#### Exercise:
Go to the line with "navigation (in most" in the records below, then output it and each following line exactly, up to and including the line with "https://hrportal.ehr.com/applied/ [74, 158]". Skip pictures and add nothing.

#### Provided information:
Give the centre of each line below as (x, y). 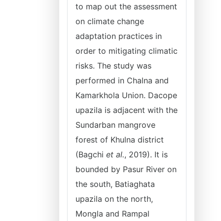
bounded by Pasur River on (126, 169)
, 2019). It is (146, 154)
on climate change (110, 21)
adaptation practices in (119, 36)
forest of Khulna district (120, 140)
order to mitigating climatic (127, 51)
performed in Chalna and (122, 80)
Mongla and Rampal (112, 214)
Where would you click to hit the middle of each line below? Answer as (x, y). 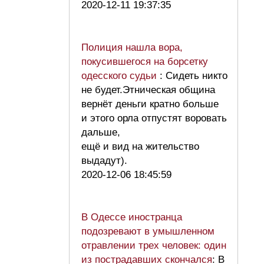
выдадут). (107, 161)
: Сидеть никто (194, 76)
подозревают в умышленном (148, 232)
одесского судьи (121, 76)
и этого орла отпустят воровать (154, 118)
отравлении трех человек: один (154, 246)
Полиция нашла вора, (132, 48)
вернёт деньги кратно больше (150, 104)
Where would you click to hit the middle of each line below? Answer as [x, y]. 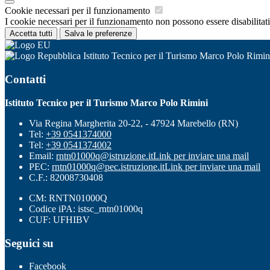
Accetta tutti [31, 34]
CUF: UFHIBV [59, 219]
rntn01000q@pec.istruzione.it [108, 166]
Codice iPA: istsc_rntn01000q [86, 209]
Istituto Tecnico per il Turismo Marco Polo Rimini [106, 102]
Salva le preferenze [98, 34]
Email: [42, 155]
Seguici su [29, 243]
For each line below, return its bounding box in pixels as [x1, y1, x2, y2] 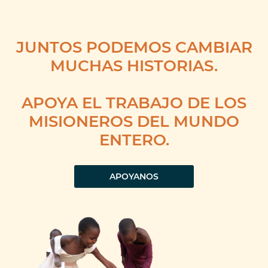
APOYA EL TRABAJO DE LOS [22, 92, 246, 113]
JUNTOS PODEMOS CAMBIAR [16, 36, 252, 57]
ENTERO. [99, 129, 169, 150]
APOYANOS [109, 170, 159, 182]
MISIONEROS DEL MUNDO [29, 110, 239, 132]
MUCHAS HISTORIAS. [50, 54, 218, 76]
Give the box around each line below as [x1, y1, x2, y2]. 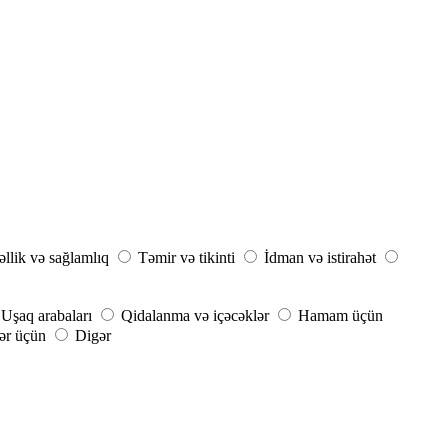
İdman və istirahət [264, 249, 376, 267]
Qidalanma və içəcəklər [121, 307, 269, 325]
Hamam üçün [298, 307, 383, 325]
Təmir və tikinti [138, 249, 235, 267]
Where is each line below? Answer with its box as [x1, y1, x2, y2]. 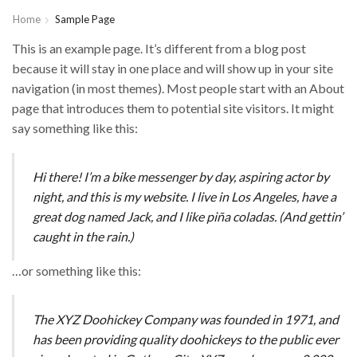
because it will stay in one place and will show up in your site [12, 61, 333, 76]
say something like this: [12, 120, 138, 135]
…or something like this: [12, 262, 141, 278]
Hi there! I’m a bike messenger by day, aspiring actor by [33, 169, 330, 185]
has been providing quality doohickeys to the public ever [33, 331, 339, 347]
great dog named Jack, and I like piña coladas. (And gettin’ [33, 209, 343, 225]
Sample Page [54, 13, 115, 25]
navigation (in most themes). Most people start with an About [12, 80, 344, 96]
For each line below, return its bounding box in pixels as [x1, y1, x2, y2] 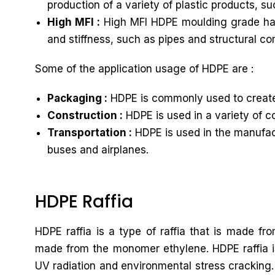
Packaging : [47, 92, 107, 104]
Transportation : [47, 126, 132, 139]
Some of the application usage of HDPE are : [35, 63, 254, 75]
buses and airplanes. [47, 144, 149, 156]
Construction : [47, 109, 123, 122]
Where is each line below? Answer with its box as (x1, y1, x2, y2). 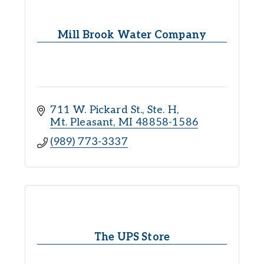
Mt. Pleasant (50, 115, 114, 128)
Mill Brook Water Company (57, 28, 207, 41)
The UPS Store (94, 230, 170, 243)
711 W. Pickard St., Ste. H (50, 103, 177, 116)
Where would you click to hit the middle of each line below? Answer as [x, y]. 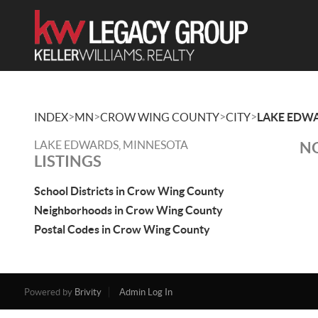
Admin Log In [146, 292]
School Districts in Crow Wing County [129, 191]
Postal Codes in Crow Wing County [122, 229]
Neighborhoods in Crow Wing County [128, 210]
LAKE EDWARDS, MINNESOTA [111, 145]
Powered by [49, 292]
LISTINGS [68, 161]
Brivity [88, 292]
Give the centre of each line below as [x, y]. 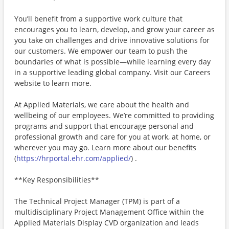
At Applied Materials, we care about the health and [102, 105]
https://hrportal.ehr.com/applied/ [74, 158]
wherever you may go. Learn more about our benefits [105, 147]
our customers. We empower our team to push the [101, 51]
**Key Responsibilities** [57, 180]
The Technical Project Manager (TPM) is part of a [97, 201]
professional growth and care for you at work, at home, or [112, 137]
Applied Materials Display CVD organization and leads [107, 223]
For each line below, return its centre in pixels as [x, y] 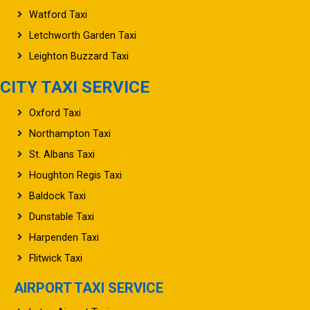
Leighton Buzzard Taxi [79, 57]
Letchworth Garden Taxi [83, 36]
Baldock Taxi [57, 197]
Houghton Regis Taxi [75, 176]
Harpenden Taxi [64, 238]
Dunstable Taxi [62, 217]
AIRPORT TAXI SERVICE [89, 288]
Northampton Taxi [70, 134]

...

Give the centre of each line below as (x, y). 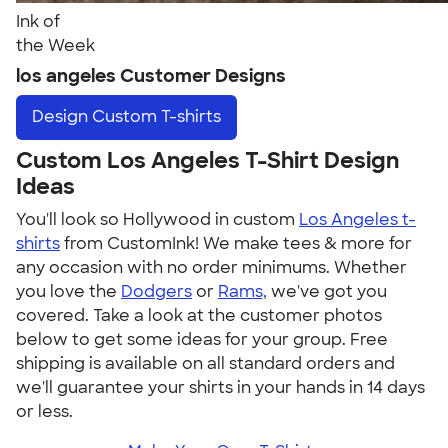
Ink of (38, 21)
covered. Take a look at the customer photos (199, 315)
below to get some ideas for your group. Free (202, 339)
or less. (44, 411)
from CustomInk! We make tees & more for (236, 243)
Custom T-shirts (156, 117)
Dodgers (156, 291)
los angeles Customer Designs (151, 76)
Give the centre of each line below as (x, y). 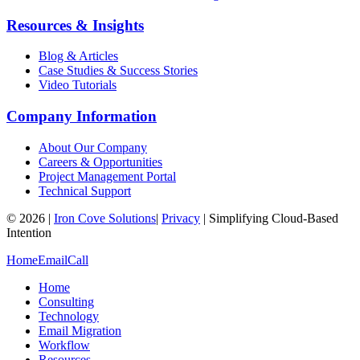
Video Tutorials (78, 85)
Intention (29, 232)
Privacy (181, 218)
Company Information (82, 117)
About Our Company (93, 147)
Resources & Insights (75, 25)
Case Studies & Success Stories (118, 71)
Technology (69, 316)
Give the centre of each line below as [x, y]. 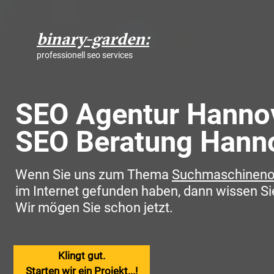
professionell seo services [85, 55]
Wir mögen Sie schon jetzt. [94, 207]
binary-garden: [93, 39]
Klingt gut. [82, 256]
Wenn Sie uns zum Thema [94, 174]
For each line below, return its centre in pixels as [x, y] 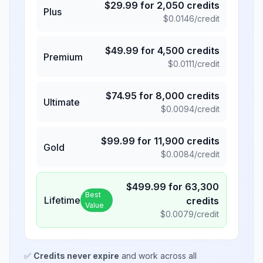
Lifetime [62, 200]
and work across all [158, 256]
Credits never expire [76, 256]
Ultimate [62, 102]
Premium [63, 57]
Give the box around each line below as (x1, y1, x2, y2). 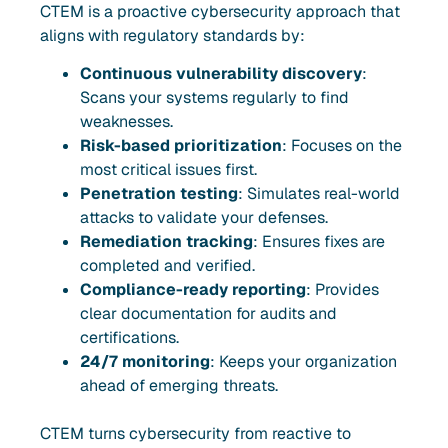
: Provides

* * *

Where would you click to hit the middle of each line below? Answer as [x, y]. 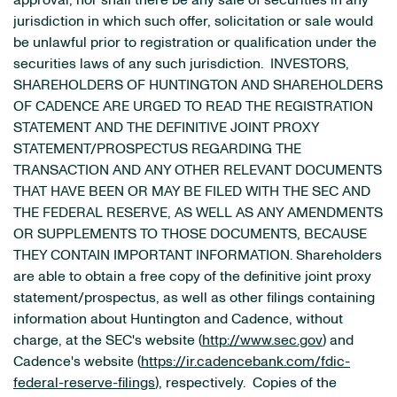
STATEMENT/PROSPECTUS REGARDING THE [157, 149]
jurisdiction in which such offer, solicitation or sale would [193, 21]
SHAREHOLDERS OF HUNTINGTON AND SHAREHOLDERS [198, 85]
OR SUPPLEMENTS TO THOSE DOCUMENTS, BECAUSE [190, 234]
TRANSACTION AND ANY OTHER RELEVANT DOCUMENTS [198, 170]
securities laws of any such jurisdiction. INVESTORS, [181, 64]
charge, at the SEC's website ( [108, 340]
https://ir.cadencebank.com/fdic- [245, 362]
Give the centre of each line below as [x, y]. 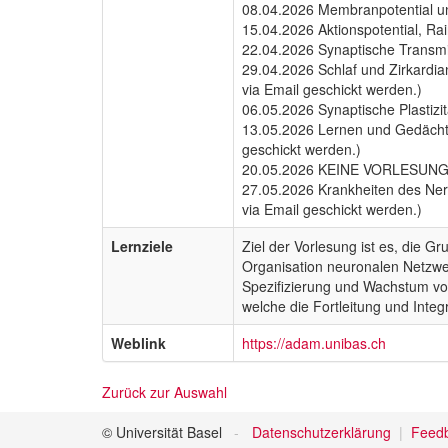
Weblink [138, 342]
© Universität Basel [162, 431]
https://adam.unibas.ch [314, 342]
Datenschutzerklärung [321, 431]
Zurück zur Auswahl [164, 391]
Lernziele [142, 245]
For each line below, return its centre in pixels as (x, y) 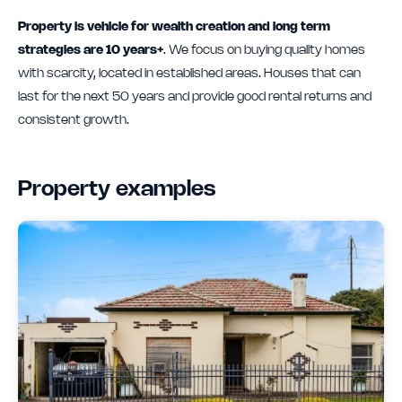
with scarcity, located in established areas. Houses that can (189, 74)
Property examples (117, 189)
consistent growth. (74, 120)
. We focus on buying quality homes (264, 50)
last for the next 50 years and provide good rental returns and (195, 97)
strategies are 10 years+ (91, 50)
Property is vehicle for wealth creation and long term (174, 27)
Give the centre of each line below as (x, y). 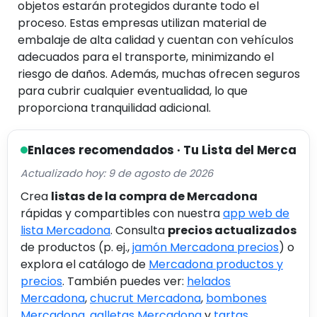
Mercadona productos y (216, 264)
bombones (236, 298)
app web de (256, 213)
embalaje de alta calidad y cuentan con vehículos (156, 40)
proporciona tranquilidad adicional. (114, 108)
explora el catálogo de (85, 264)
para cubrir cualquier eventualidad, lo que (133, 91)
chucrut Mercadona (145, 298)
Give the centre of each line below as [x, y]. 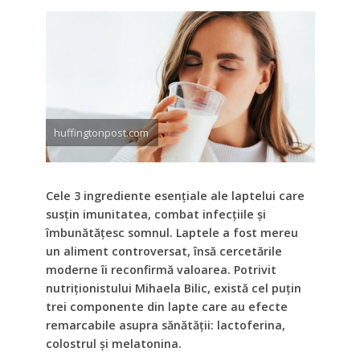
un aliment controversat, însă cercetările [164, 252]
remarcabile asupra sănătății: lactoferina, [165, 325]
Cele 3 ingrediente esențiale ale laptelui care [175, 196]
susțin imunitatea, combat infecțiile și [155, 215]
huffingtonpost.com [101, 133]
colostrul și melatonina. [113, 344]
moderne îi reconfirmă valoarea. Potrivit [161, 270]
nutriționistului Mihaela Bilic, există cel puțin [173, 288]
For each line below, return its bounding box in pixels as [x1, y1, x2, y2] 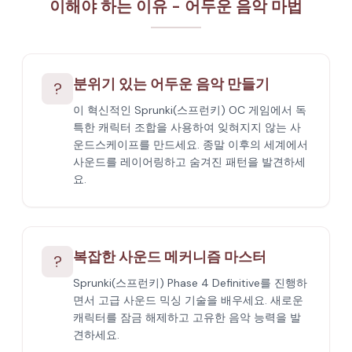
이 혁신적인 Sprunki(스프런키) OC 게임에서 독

#### Answer section:
navigation (in most themes). Most people start with an About [12, 80, 344, 96]
For each line below, return its bounding box in pixels as [x1, y1, x2, y2] 
Packaging : [47, 92, 107, 104]
Transportation : [47, 126, 132, 139]
Some of the application usage of HDPE are : [35, 63, 254, 75]
buses and airplanes. [47, 144, 149, 156]
Construction : [47, 109, 123, 122]
Where is each line below? Answer with its box as (x1, y1, x2, y2). 
Mt. Pleasant (50, 115, 114, 128)
Mill Brook Water Company (57, 28, 207, 41)
The UPS Store (94, 230, 170, 243)
711 W. Pickard St., Ste. H (50, 103, 177, 116)
Where would you click to hit the middle of each line below? Answer as [x, y]. 
Admin Log In [146, 292]
School Districts in Crow Wing County [129, 191]
Postal Codes in Crow Wing County [122, 229]
Neighborhoods in Crow Wing County [128, 210]
LAKE EDWARDS, MINNESOTA [111, 145]
Powered by [49, 292]
LISTINGS [68, 161]
Brivity [88, 292]
Give the centre of each line below as [x, y]. 
At Applied Materials, we care about the health and [102, 105]
https://hrportal.ehr.com/applied/ [74, 158]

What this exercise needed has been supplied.